Just an FYI - food is not taxed in Minnesota
I just got charged sales tax as well. Meh should know better since we are both in Texas.
@mjsanko @ironcheftoni Bold of you both to assume what you’re buying is actually “food.”
We’ll take a look in the morning and if this was put in the wrong tax code we can shoot the pocket change back your way.
I’m sorry you even have a sales tax. We don’t have one in Montana.
@Kyser_Soze
Parts of Montana
Others do have some sales tax
Varies by county
@Kyser_Soze yeah, but do you have a state income tax? State property tax? The gov’mint’s gotta take their piece of the pie from somewhere, somehow.

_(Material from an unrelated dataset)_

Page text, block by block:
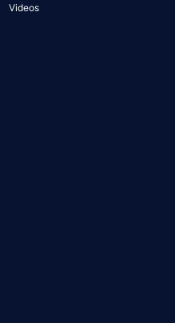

@ironcheftoni @Kyser_Soze True they have to get it from somewhere but that doesn’t mean you see anything much from it. The sales tax in the city I live in is 8% and TX charges 8.25%. TX doesn’t have a state income tax and my state does. Together sales and state income tax is more here than there. We live in a third world country with nothing to show for the difference, let alone that it is even so high to begin with. Oh wait. Corruption, embezzlement… we need a higher sales tax to begin with as our city officials need money for those activities. Those activities are expensive.
@ironcheftoni @Kidsandliz @Kyser_Soze
Texas’ statewide sales tax rate is 6.25%, but counties, cities, and certain other entities can add as much as 2% to that for most non-grocery-food items, and there is a higher rate allowed for a few things like hotel room nights. Gotta keep them sports palaces big and shiny, but not a penny for public hospitals or clinics in most of the state.

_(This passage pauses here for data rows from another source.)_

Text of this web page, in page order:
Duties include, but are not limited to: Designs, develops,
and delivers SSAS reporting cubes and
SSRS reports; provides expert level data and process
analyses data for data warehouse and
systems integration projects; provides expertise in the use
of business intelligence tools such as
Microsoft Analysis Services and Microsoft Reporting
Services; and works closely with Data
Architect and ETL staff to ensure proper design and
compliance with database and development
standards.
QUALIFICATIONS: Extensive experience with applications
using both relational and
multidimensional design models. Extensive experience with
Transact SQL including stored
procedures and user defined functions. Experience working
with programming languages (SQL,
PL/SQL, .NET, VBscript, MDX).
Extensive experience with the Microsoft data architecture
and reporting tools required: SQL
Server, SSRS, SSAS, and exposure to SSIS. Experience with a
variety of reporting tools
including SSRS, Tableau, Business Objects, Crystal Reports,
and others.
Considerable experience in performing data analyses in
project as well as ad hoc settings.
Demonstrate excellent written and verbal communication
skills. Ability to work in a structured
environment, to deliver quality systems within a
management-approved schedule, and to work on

@werehatrack yeah and now it’s not just professional sports teams. School districts have taken out bonds to pay for can-be-seen-from-space football stadiums. Because you know high school football is the official religion in Texas
Same goes for Rhode Island.
@Lidio smallest state biggest corruption.
Ditto Michigan, unless it’s prepared foods like the rotisserie chicken from Costco. Not to make it complicated or anything.
@katbyter Texas is just as complicated. If it’s restaurant food, it’s taxed. In the grocery store deli a whole rotisserie chicken is not taxed but if you get an individual meal from the deli that you can consume in the cafe it is. Food, medications and vitamins are not taxed but candy and sodas are (or Cokes as we call them even if it is that nectar from the Texas gods; Dr Pepper).
@ironcheftoni yeah we have stupid recycling rules too. Pop cans (your “Cokes”) and plastic bottles are 10¢ refundable deposit, but non-carbonated drinks like iced tea, lemonade, and flavored water in the same plastic bottle are no deposit, no return. Still can be recycled but cannot be returned for deposit so most are thrown away.
@ironcheftoni @katbyter Chicago had(emphasis on “had”) a crazy tax on beverages for about a year. They charged a rate per ounce, like you would pay for gasoline, but the stores were required to only display the pre-tax rate. So you would buy a 2 liter of Coke and it would be taxed at whatever the tax rate was, times 68 ounces. The screwy part was that it only applied to sweetened beverages, so soda water, or seltzer, like bubly or La Croix were not taxed with the sweetened beverage tax, but orange juice could be taxed(while oranges were not taxed, so you could literally bootleg the tax by making your own fresh squeezed OJ). Things like water additive Mio since it is a liquid, were taxed at the rate for the tiny bottle instead of the final prepared volume, and powdered mix like koolaid, because it was a powder, were not taxed, even the kind that already has sugar added. Chocolate milk was like the only sweetened beverage that was exempted, because it was milk. It was a whole thing, and all the people involved with the law were immediately voted out at the next election.
Some restaurants though were really clever, and started selling the correct amount of soda syrup in a sauce cup, at the tax rate for the sauce cup, and letting you have free soda water if you wanted. What you chose to do with your Coca Cola nugget dipping sauce at your table was not something they were concerned with, lol.